NCARDRS Congenital Anomaly Official Statistics Report, 2020

This report is the National Congenital Anomaly and Rare Disease Registration Service’s (NCARDRS) sixth report on congenital anomalies and the third report describing national data for England. It describes the number of babies delivered between 1 January and 31 December 2020 with one or more congenital anomalies. Readers who are interested in congenital anomalies prior to 2020 are directed to our previous reports on data from 2015 to 2019.

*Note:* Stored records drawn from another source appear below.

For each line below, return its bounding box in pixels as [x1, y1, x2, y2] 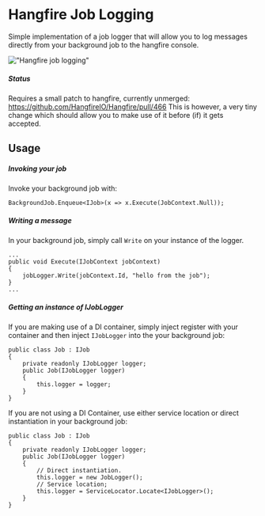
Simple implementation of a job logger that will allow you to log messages [8, 32, 248, 41]
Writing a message [8, 215, 73, 225]
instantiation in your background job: [8, 417, 128, 427]
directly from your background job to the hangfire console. [8, 40, 199, 49]
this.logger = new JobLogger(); [36, 473, 144, 482]
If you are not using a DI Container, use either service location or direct [8, 408, 239, 418]
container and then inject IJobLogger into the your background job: [8, 331, 225, 340]
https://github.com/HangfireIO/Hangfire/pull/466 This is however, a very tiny [8, 101, 257, 112]
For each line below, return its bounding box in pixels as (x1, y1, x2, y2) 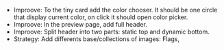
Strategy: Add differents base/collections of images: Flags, (13, 35, 180, 43)
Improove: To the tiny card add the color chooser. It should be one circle (13, 6, 218, 14)
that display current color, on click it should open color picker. (13, 13, 188, 21)
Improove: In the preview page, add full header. (13, 21, 147, 28)
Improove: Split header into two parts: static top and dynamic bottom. (13, 27, 210, 36)
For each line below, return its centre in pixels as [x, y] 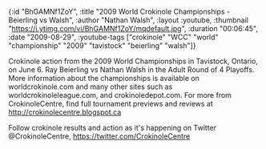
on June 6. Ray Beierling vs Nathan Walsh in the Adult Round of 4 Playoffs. [131, 70]
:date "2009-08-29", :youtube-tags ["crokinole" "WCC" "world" [113, 37]
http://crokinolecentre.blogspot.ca [65, 112]
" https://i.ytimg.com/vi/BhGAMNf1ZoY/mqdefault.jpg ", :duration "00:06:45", [133, 28]
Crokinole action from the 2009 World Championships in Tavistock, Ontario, [133, 61]
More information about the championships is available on [104, 78]
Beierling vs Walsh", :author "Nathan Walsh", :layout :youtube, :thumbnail [128, 20]
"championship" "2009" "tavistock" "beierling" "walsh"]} [102, 46]
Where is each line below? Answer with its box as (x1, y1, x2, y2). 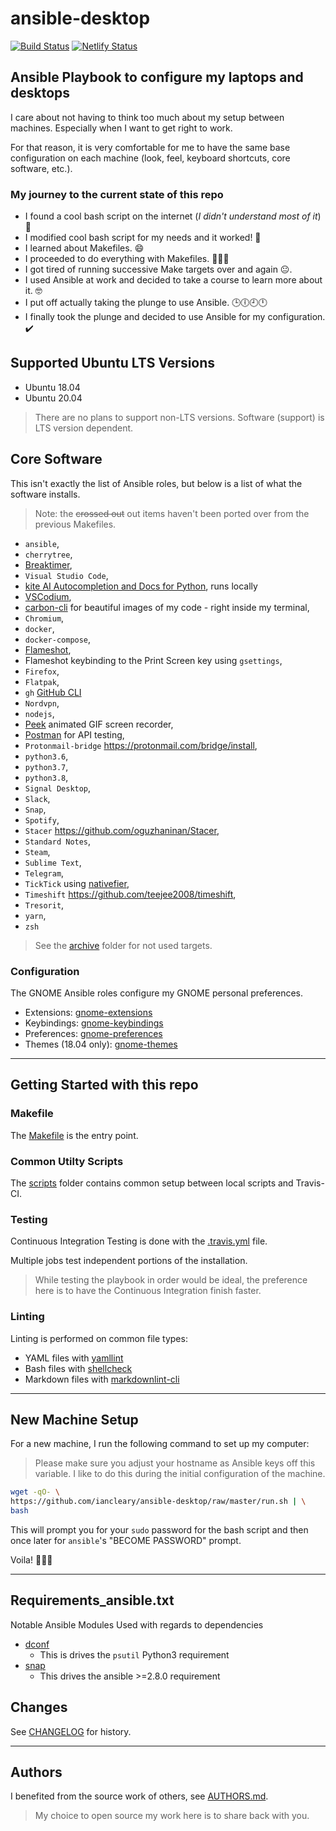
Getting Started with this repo (10, 1077, 199, 1094)
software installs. (10, 488, 81, 500)
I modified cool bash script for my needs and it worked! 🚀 (24, 232, 262, 244)
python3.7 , (24, 760, 69, 772)
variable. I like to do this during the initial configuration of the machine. (34, 1468, 326, 1480)
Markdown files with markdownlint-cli (24, 1373, 180, 1385)
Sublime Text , (24, 856, 82, 868)
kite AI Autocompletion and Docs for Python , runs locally (24, 580, 258, 592)
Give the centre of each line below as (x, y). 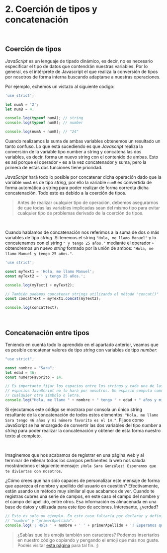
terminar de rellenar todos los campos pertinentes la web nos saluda (75, 460)
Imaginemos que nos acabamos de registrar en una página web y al (75, 455)
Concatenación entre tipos (47, 333)
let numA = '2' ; (22, 104)
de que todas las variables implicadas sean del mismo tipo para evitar (89, 208)
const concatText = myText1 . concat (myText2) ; (53, 299)
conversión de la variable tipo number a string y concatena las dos (73, 152)
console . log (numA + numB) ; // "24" (42, 132)
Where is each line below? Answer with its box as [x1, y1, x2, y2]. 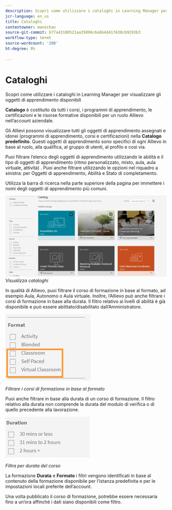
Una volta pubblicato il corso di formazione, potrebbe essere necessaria [5, 493, 158, 499]
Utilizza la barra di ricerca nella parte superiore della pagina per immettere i [5, 180, 165, 186]
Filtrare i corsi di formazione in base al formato [5, 385, 105, 392]
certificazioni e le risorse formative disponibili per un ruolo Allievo [5, 112, 144, 118]
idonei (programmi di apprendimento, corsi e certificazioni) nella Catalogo [5, 133, 162, 139]
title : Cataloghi [5, 19, 42, 24]
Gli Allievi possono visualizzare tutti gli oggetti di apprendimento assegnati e [5, 127, 166, 133]
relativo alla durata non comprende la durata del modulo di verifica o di [5, 401, 155, 407]

The report is a vital resource for commissioners and providers of healthcare involved in the diagnosis and management of babies with congenital anomalies. It also provides high quality data for researchers and those seeking detailed information about congenital anomaly prevalence in England. This annual report will also be of interest to healthcare professionals involved in the direct care of patients, patient groups and third-sector organisations.  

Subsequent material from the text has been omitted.